> _Exercise instructions_:
Could you transcribe every record below exactly as written, leaving out any pictures?

> _Dataset_:

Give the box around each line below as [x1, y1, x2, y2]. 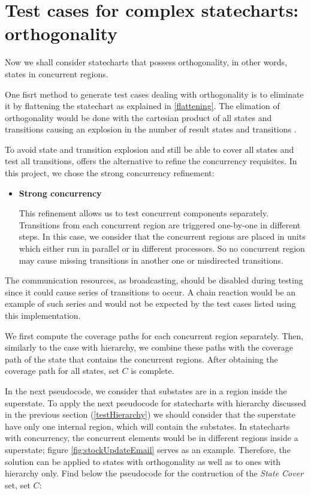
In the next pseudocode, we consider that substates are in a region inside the [5, 384, 287, 397]
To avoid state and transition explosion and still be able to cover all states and [5, 143, 294, 155]
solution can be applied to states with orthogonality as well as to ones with [5, 455, 281, 467]
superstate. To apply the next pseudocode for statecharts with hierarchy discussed [5, 396, 306, 409]
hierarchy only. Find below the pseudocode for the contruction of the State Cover [5, 467, 304, 479]
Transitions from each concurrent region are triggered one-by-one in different [19, 218, 301, 231]
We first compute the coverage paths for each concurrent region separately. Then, [5, 329, 304, 342]
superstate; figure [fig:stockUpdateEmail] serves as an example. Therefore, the [5, 443, 291, 455]

> _Response below_:
Give the box around each line below as [x1, y1, x2, y2]. 
In the next pseudocode, we consider that substates are in a region inside the [5, 384, 287, 397]
To avoid state and transition explosion and still be able to cover all states and [5, 143, 294, 155]
solution can be applied to states with orthogonality as well as to ones with [5, 455, 281, 467]
superstate. To apply the next pseudocode for statecharts with hierarchy discussed [5, 396, 306, 409]
hierarchy only. Find below the pseudocode for the contruction of the State Cover [5, 467, 304, 479]
Transitions from each concurrent region are triggered one-by-one in different [19, 218, 301, 231]
We first compute the coverage paths for each concurrent region separately. Then, [5, 329, 304, 342]
superstate; figure [fig:stockUpdateEmail] serves as an example. Therefore, the [5, 443, 291, 455]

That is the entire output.